Does a thermally expanding torus experience internal stress? I'm trying to learn continuum mechanics and thermo-mechanics.
As we know, heating an object increases the mean atomic distance $a_0$ of the atoms in a rigid body. Let's assume it is a linear elastic material and we're well below the melting point. The lattice is perfect (no defects). I'm interested in whether the topology of a body plays a role when it is heated up.
I think, the cross section of a torus (topologically different to convex bodies) changes like in the sketch below (A: circumference at initial temperature, B: circumference at higher temperature).

Question 1:
Is B still a circle or is it an ellipsoid?
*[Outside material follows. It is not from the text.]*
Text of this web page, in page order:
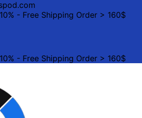
- Free Shipping Order > 160$
- Free Shipping Order > 160$
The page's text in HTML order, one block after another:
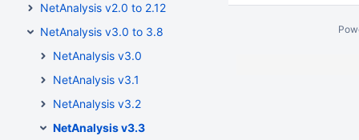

Question 2 (main question):
Is there a non-uniform internal stress field in the torus? E.g. is there more stress on the inner rim? How does this compare to the thermal expansion of a convex body (e.g. sphere)? 
Question 3:
What is the influence of the crystal structure (FCC, BCC, wurzite) to the internal stress of an thermally expanding body? 
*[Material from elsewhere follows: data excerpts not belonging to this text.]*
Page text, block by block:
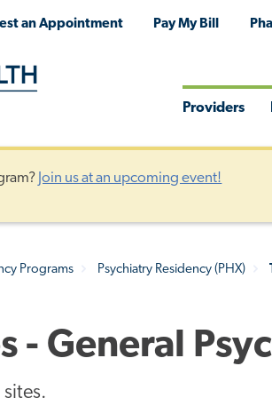
an Appointment Pay My Bill
Providers
Join us at an upcoming event!
Programs Psychiatry Residency (PHX)
- General
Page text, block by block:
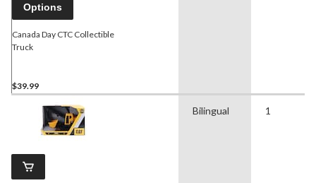
Options
Canada Day CTC Collectible
Truck
$39.99
Bilingual 1
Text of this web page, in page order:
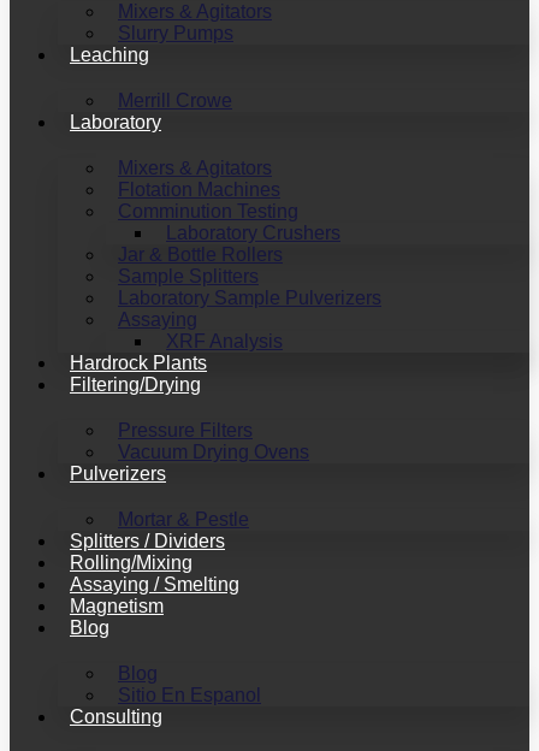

References are appreciated - especially good books on this subject.
 A: Engineers usually treat thermal expansion as isotropic, which means the expansion occurs with the same magnitude in every direction. This means that an unconstrained object will have a constant strain and zero stress associated with thermal expansion, it's as if object just scaled up.
However, as you suspected, materials with an organized structure can be anisotropic. This means that within a single crystal one dimension might expand more than the others. So here if your torus was made of a single crystal it's possible that it would expand such that B was an ellipse. However, in this case while the strain tensor would be anisotropic, it would still be constant throughout the torus, and thus no stress would result from the thermal expansion.
If the torus was made from multiple crystals that were not aligned, then the strains from the crystals would be incompatible, but the bonds between the crystals would force them into a compatible arrangement inducing internal stresses. The shape of the torus might make it easier to create large stresses, but it not fundamentally any different from how stresses would form in a sphere.